> [TASK INSTRUCTIONS]:
In the records, find every line with the word "floor" and copy it out.

> [AVAILABLE DATA]:

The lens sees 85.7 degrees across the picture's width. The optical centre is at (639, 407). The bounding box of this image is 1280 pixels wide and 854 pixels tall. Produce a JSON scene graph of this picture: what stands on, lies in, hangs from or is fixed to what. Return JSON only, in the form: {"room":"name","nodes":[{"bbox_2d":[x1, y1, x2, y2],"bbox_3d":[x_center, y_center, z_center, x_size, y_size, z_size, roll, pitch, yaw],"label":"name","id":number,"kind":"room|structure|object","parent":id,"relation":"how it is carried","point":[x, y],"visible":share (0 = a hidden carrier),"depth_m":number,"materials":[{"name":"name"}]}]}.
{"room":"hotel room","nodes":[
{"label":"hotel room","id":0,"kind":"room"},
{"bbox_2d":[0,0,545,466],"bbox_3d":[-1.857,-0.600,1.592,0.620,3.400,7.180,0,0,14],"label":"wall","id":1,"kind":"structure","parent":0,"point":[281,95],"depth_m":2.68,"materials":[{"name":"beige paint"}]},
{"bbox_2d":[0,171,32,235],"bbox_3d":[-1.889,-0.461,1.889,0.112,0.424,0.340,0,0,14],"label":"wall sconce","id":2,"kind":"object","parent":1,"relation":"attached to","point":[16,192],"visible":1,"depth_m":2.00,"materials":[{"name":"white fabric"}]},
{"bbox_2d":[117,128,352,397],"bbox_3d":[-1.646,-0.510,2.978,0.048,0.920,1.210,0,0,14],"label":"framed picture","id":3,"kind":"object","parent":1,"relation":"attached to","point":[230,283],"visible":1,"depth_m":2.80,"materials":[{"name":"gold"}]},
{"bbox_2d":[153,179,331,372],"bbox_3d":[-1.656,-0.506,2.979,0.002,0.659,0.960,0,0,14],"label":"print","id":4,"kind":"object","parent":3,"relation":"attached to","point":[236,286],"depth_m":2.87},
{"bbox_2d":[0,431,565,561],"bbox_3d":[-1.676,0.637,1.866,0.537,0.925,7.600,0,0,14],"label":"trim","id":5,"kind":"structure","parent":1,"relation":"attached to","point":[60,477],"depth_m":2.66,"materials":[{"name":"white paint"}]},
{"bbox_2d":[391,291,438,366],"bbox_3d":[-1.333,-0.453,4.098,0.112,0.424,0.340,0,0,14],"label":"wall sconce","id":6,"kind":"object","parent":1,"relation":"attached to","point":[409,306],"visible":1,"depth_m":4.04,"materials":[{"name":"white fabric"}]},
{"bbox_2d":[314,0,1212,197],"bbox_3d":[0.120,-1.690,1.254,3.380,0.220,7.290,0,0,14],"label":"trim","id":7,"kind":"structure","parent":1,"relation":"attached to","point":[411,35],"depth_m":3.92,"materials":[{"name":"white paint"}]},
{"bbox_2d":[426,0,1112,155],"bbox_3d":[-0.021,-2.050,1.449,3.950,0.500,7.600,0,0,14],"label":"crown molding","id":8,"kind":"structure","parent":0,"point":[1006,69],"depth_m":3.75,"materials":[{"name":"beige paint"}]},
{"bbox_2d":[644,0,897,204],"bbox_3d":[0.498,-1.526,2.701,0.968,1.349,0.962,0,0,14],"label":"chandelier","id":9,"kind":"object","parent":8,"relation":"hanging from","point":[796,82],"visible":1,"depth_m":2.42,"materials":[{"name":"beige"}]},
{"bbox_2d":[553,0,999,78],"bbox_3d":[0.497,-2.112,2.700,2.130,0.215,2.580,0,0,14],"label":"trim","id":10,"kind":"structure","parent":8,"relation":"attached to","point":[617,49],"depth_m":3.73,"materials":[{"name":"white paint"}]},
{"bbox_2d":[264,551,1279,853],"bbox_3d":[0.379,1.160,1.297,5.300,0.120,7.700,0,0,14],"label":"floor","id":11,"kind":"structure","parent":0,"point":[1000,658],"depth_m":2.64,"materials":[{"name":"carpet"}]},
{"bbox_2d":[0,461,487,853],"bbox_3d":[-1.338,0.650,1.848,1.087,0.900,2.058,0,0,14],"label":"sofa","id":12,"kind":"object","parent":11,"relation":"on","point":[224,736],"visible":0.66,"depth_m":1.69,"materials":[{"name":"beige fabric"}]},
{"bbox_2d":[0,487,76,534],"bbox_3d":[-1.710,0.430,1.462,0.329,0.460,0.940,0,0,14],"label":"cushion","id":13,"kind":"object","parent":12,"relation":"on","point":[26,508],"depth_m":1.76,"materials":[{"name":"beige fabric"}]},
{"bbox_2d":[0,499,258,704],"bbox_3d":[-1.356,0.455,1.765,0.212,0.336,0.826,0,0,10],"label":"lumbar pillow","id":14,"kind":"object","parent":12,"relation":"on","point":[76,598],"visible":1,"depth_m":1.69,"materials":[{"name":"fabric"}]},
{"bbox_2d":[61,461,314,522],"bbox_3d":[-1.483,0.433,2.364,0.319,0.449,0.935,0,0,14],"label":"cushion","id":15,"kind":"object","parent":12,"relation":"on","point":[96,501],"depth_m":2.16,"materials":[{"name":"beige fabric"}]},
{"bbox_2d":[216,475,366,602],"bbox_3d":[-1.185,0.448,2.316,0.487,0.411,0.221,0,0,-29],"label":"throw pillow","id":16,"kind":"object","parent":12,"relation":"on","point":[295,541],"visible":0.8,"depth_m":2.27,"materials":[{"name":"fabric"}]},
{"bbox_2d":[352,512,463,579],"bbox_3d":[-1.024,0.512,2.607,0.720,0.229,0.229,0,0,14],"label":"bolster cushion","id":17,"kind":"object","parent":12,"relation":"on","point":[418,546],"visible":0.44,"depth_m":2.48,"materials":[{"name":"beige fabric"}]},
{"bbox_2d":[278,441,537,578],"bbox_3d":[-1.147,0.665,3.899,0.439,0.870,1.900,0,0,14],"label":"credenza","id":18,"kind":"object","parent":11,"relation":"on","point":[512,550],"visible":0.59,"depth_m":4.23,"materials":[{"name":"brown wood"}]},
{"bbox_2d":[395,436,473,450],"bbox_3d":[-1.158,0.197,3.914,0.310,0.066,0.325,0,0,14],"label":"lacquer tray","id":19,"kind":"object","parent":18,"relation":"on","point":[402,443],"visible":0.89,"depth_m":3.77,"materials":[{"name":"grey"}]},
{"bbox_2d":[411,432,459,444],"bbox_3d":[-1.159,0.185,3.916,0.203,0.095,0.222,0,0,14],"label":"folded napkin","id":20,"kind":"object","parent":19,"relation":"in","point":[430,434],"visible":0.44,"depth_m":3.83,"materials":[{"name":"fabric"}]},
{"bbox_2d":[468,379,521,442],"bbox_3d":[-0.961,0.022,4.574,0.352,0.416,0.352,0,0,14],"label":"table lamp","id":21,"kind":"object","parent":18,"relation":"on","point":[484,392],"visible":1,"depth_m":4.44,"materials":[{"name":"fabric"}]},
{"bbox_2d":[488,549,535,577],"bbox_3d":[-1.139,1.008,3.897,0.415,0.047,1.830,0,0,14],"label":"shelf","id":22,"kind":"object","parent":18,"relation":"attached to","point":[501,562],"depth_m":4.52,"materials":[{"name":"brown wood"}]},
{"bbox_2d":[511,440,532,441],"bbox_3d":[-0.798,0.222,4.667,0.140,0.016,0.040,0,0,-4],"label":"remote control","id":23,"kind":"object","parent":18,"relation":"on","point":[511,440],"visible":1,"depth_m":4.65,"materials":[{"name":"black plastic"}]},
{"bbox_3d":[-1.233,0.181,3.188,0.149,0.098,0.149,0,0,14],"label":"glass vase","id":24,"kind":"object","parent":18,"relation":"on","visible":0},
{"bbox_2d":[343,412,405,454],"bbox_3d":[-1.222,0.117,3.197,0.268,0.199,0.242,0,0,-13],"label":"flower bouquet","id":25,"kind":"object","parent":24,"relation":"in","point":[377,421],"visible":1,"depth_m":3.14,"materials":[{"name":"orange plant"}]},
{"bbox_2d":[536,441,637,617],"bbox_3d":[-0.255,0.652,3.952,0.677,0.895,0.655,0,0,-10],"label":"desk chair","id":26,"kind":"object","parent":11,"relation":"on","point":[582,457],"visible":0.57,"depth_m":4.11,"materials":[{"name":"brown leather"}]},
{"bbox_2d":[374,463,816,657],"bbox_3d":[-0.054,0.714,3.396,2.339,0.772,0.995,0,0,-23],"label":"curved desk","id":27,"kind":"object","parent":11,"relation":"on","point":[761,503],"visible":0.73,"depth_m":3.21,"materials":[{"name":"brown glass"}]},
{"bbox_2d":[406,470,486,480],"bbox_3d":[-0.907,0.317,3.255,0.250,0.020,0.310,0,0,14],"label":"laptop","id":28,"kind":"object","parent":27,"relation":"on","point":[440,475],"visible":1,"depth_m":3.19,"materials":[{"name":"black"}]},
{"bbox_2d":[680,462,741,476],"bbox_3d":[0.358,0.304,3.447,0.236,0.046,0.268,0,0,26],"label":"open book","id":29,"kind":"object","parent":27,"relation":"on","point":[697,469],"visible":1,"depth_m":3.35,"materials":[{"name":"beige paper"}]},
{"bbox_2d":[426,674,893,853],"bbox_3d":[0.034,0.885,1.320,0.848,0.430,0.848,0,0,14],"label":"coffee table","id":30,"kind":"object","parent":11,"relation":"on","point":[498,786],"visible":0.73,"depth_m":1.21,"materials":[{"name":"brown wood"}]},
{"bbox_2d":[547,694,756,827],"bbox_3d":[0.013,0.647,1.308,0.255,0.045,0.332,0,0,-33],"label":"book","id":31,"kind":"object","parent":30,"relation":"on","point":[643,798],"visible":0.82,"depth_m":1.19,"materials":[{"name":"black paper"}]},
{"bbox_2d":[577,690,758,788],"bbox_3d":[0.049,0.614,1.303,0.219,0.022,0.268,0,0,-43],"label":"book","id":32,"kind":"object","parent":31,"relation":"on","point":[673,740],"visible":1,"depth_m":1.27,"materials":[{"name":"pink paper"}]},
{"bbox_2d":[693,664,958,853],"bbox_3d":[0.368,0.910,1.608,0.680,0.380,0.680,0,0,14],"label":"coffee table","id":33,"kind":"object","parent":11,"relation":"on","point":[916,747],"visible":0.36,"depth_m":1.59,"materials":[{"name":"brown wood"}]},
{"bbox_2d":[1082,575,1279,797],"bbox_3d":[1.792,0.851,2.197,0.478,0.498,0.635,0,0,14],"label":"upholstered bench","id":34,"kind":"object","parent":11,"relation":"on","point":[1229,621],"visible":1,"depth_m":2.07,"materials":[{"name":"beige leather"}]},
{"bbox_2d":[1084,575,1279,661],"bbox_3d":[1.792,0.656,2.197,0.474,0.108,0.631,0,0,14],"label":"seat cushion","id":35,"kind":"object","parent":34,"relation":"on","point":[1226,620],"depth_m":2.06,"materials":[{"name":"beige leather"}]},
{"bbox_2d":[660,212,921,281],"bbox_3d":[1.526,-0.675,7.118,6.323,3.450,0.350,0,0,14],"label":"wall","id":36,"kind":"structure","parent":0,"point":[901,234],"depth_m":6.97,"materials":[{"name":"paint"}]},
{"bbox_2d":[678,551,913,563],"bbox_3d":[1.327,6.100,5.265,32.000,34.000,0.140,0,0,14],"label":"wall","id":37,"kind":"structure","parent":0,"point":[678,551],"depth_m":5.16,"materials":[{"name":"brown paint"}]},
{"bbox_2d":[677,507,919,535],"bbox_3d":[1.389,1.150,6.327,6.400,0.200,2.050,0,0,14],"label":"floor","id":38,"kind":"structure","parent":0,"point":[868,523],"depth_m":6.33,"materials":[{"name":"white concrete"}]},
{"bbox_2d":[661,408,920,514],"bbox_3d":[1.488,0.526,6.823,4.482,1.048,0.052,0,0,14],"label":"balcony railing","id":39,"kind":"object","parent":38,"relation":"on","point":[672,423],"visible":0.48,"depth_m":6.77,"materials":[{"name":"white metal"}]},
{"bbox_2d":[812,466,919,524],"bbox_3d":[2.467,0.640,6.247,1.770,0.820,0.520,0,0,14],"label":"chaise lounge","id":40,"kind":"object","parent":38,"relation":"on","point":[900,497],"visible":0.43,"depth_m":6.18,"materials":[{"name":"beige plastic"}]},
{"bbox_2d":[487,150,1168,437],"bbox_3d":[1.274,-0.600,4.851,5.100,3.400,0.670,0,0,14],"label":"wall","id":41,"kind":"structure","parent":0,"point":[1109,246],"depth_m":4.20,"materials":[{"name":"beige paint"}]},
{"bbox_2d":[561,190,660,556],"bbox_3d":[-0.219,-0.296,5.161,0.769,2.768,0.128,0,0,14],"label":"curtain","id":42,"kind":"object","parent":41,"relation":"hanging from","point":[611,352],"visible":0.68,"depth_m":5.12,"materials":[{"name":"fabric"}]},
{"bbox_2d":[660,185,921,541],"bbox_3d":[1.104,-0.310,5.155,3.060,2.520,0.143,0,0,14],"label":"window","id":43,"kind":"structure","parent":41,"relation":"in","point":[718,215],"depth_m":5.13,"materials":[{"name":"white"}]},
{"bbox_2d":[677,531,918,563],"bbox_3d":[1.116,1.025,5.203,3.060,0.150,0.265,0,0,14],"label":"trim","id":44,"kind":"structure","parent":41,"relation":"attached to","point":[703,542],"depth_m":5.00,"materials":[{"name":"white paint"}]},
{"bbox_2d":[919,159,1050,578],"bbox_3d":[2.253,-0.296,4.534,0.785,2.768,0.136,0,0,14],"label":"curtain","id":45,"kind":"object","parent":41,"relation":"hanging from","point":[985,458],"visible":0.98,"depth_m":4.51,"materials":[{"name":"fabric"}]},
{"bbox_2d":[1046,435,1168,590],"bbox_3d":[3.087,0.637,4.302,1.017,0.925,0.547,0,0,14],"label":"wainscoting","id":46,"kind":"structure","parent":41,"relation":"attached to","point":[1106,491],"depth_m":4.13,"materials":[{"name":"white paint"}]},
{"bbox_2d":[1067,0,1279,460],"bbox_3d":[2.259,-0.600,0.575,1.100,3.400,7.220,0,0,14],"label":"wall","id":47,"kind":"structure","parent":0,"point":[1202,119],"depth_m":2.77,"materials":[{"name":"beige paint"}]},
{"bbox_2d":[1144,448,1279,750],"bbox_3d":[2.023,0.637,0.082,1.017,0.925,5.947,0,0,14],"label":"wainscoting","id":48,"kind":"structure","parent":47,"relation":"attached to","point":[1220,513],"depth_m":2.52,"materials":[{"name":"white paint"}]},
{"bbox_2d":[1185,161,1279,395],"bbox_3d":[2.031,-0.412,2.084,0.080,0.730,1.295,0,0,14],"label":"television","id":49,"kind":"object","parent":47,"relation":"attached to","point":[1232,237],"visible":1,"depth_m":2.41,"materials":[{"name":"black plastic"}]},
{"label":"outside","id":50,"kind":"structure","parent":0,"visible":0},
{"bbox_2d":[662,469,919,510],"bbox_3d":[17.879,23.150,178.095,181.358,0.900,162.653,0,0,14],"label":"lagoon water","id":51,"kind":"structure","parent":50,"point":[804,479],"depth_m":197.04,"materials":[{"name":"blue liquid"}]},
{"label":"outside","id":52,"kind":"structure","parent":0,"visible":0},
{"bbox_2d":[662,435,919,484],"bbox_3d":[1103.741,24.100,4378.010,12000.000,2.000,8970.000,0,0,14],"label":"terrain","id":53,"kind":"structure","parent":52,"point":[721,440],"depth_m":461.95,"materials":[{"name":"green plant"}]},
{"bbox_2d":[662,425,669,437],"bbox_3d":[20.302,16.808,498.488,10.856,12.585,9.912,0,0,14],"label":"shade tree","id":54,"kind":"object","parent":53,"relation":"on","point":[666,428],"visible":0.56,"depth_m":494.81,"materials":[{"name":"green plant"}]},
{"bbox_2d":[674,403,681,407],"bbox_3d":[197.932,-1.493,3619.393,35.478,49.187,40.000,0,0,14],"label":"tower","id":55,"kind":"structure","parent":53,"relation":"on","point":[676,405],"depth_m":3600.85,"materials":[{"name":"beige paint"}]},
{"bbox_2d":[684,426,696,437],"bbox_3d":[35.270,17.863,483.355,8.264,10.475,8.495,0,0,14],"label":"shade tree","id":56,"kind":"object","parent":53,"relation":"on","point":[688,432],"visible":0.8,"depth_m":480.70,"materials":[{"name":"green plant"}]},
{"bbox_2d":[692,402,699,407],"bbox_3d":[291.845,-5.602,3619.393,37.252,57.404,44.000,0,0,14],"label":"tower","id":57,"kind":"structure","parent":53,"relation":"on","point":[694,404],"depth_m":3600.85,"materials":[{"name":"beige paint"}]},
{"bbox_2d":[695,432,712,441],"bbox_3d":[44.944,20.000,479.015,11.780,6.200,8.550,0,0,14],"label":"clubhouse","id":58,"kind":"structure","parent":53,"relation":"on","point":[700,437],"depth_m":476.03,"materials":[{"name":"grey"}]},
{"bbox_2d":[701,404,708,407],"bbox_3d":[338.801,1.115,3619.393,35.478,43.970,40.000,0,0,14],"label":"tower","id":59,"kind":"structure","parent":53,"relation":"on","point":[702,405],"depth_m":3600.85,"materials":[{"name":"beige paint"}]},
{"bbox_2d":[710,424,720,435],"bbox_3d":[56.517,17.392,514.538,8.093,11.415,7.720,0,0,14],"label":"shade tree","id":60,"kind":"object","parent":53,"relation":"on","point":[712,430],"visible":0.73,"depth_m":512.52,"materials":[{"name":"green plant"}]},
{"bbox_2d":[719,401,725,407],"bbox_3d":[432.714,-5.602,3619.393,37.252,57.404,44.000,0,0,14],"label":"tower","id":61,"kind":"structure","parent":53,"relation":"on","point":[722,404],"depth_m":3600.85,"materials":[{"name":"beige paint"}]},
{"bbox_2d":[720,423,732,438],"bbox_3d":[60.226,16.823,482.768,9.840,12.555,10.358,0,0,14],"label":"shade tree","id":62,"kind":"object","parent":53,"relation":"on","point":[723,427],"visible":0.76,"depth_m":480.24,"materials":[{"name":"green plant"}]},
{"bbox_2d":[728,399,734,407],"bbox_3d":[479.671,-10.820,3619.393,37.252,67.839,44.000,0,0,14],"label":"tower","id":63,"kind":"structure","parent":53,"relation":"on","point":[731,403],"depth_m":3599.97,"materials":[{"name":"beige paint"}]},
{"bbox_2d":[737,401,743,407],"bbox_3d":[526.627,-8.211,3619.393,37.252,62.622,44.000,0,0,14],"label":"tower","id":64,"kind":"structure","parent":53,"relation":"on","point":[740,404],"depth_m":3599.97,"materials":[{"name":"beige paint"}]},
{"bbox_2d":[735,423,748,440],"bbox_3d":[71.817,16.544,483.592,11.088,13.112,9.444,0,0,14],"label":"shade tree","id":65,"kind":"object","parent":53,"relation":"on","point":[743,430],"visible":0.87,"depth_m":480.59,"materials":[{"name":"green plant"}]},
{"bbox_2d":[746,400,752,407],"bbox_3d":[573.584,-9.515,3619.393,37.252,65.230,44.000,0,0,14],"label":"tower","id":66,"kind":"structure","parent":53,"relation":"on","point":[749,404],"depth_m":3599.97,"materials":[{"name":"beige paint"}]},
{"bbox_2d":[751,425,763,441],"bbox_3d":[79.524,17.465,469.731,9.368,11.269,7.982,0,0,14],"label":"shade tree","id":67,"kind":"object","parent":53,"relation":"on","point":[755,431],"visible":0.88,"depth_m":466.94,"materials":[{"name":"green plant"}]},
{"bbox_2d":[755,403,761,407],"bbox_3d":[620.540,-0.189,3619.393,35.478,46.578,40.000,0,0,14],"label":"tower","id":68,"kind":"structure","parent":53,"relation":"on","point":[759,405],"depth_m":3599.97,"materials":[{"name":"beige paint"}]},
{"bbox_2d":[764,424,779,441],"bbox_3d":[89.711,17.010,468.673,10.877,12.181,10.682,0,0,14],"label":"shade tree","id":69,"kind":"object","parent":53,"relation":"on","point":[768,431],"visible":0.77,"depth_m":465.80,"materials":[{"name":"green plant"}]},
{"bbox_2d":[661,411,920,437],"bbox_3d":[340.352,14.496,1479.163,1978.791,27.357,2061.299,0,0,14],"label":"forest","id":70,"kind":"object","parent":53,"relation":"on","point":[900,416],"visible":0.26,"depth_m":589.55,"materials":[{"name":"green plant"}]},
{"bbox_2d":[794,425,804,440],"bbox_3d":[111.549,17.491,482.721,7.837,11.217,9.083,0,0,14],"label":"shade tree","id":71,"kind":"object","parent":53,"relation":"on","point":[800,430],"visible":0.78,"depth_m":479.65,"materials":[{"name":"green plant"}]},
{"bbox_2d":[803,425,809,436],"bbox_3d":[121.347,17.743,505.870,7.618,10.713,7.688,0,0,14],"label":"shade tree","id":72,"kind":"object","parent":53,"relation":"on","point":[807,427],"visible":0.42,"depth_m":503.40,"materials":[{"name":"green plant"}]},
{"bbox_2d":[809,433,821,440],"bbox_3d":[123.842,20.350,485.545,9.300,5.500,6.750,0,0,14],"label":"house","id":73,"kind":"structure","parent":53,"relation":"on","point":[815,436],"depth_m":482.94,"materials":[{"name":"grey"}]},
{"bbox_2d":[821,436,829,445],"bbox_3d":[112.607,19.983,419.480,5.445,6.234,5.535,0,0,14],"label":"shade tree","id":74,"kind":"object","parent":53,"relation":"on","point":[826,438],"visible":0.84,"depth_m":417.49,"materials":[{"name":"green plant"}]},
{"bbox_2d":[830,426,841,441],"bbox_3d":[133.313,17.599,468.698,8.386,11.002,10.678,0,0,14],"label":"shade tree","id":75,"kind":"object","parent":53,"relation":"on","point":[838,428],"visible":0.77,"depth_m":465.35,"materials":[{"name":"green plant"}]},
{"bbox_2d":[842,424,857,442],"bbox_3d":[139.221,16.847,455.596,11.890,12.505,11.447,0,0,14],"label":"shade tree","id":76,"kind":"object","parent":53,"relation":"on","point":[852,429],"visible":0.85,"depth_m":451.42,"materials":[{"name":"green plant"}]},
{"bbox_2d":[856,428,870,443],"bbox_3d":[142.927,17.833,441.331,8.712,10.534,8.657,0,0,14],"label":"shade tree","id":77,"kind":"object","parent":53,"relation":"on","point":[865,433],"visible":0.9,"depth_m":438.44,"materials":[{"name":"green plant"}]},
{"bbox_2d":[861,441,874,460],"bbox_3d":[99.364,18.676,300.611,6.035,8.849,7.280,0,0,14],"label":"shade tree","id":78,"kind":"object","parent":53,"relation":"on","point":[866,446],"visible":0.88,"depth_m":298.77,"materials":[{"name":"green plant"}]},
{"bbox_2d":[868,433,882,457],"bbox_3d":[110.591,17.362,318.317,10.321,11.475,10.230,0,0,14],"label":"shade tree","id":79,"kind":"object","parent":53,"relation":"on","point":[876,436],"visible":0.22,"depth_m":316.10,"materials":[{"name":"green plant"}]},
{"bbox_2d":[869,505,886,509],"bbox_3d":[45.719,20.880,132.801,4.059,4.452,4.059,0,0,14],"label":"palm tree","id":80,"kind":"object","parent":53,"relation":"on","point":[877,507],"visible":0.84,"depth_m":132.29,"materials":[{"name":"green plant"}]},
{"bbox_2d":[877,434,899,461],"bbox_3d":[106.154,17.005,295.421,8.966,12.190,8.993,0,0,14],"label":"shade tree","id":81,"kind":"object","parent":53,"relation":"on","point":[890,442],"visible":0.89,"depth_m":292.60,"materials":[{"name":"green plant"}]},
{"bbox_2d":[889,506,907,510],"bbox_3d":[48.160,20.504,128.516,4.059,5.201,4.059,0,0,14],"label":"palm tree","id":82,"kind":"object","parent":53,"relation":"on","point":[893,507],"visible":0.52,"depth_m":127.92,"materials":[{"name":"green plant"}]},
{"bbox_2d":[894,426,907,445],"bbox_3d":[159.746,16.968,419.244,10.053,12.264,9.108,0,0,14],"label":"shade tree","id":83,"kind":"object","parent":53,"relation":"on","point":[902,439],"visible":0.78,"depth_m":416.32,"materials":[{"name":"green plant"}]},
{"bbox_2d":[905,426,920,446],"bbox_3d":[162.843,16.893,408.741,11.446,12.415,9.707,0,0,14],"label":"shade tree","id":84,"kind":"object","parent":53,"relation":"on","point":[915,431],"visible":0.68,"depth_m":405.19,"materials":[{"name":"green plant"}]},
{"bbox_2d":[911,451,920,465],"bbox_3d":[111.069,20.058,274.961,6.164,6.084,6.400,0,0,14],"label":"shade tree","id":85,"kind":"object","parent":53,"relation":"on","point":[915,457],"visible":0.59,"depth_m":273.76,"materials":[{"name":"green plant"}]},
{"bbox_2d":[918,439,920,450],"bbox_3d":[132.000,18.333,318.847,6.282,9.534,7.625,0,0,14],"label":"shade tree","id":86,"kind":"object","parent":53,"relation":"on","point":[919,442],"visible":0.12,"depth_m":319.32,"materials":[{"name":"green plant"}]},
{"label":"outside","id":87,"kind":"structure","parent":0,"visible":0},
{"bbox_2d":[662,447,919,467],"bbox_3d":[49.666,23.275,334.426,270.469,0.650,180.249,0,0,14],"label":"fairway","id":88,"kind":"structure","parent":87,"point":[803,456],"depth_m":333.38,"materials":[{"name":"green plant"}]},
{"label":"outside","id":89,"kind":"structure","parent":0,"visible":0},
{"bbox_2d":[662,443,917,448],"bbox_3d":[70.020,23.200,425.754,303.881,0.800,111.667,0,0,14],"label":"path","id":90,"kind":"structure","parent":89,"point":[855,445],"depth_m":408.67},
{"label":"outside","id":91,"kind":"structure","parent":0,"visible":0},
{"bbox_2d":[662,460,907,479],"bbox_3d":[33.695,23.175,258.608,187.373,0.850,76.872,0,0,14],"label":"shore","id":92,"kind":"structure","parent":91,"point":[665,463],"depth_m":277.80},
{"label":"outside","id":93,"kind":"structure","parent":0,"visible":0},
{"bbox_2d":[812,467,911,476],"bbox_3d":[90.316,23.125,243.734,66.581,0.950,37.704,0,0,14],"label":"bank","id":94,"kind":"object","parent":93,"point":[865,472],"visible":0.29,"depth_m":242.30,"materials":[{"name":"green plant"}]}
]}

> [PROBLEM SOLUTION]:
{"bbox_2d":[264,551,1279,853],"bbox_3d":[0.379,1.160,1.297,5.300,0.120,7.700,0,0,14],"label":"floor","id":11,"kind":"structure","parent":0,"point":[1000,658],"depth_m":2.64,"materials":[{"name":"carpet"}]},
{"bbox_2d":[677,507,919,535],"bbox_3d":[1.389,1.150,6.327,6.400,0.200,2.050,0,0,14],"label":"floor","id":38,"kind":"structure","parent":0,"point":[868,523],"depth_m":6.33,"materials":[{"name":"white concrete"}]},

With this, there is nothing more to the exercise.